When the expedition set out, Elcano was not married, but he had a son, Domingo, with María Hernández de Hernialde, also from Getaria.

The survivors of the Spicery army had not returned, even after the Emperor had already ordered the organization of a second expedition. Elcano wanted to get on board again, despite having become rich with his share of the cargo of the first expedition and living as a notable in Valladolid, where he had a daughter, again out of wedlock, with María de Vidaurreta. Elcano asked the emperor for several favors, including obtaining the captaincy of the new army and the habit of the Order of Santiago. Both were refused.

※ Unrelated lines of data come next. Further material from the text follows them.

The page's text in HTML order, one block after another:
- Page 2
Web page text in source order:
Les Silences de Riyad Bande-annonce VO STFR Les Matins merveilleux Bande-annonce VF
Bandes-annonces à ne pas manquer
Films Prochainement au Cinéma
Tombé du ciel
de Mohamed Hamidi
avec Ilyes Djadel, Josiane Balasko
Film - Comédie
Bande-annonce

On January 23, 1523, the emperor awarded him a pension “for his whole life” of 500 ducats a year (about 83,000 euros) and shortly afterwards his famous coat of arms. Elcano also received another favor that concerned him: the royal pardon for the sale of his ship to foreigners. After participating in the failed meeting in Badajoz between Castilian and Portuguese representatives to try to re-establish the division of the world, Elcano was sent to oversee preparations for the second expedition.

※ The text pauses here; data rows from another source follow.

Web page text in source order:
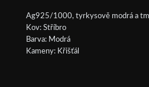
Ag925/1000, tyrkysově modrá a
Kov: Stříbro
Barva: Modrá
Kameny: Křišťál
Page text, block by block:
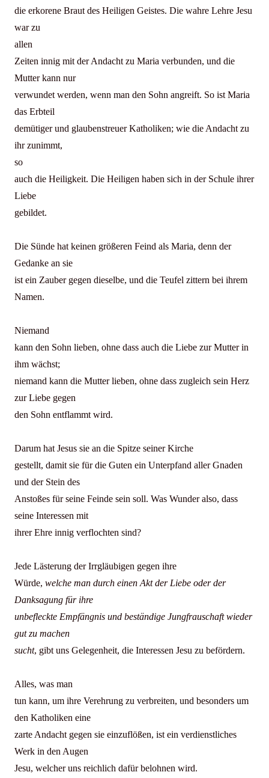
die erkorene Braut des Heiligen Geistes. Die wahre Lehre Jesu
war zu
allen
Zeiten innig mit der Andacht zu Maria verbunden, und die
Mutter kann nur
verwundet werden, wenn man den Sohn angreift. So ist Maria
das Erbteil
demütiger und glaubenstreuer Katholiken; wie die Andacht zu
ihr zunimmt,
so
auch die Heiligkeit. Die Heiligen haben sich in der Schule ihrer
Liebe
gebildet.
Die Sünde hat keinen größeren Feind als Maria, denn der
Gedanke an sie
ist ein Zauber gegen dieselbe, und die Teufel zittern bei ihrem
Namen.
Niemand
kann den Sohn lieben, ohne dass auch die Liebe zur Mutter in
ihm wächst;
niemand kann die Mutter lieben, ohne dass zugleich sein Herz
zur Liebe gegen
den Sohn entflammt wird.
Darum hat Jesus sie an die Spitze seiner Kirche
gestellt, damit sie für die Guten ein Unterpfand aller Gnaden
und der Stein des
Anstoßes für seine Feinde sein soll. Was Wunder also, dass
seine Interessen mit
ihrer Ehre innig verflochten sind?
Jede Lästerung der Irrgläubigen gegen ihre
Würde, welche man durch einen Akt der Liebe oder der
Danksagung für ihre
unbefleckte Empfängnis und beständige Jungfrauschaft wieder
gut zu machen
sucht, gibt uns Gelegenheit, die Interessen Jesu zu befördern.
Alles, was man
tun kann, um ihre Verehrung zu verbreiten, und besonders um
den Katholiken eine
zarte Andacht gegen sie einzuflößen, ist ein verdienstliches
Werk in den Augen
Jesu, welcher uns reichlich dafür belohnen wird.

Commanded by the noble Francisco José García Jofre de Loaísa, captain of a new Victoria, and with Elcano second, it consisted of a fleet of six naos and a patache, totaling 450 men, including three brothers, a cousin and a brother-in-law of the sailor from Getaria. Elcano was captain of the 240-ton ship Sancti Spiritus.

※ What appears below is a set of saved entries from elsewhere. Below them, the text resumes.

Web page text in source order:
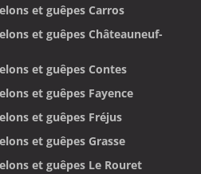
et guêpes Carros
et guêpes Châteauneuf-
et guêpes Contes
et guêpes Fayence
et guêpes Fréjus
et guêpes Grasse
et guêpes Le Rouret
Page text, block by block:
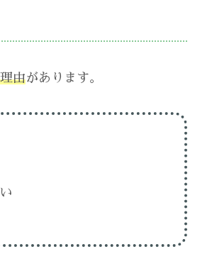
由があります。

The fleet departed from La Coruña on July 24, 1525 and reached the coast of Brazil on November 19. After the overflowing of two ships, on May 26, 1526, the fleet rounded Cape Deseado and left the Strait of Magellan after 48 days of extremely painful crossing. The Pacific did not live up to its name and the ships dispersed. In the Victoria Loaisa fell ill and with him several officers, including Elcano, who made his will on July 26.

Four days later, the Captain General died and the Emperor’s instructions were opened: “On the death of the said Commander Loaísa, we have ordered Juan Sebastián del Cano to come as Captain General of the said army.” But Getaria’s would collapse a few days later, on August 6. In his will, he left his son Domingo as sole heir and his mother, his two partners and his daughter as beneficiaries. Of the seven ships that had left La Coruña, only the Victoria reached the Moluccas.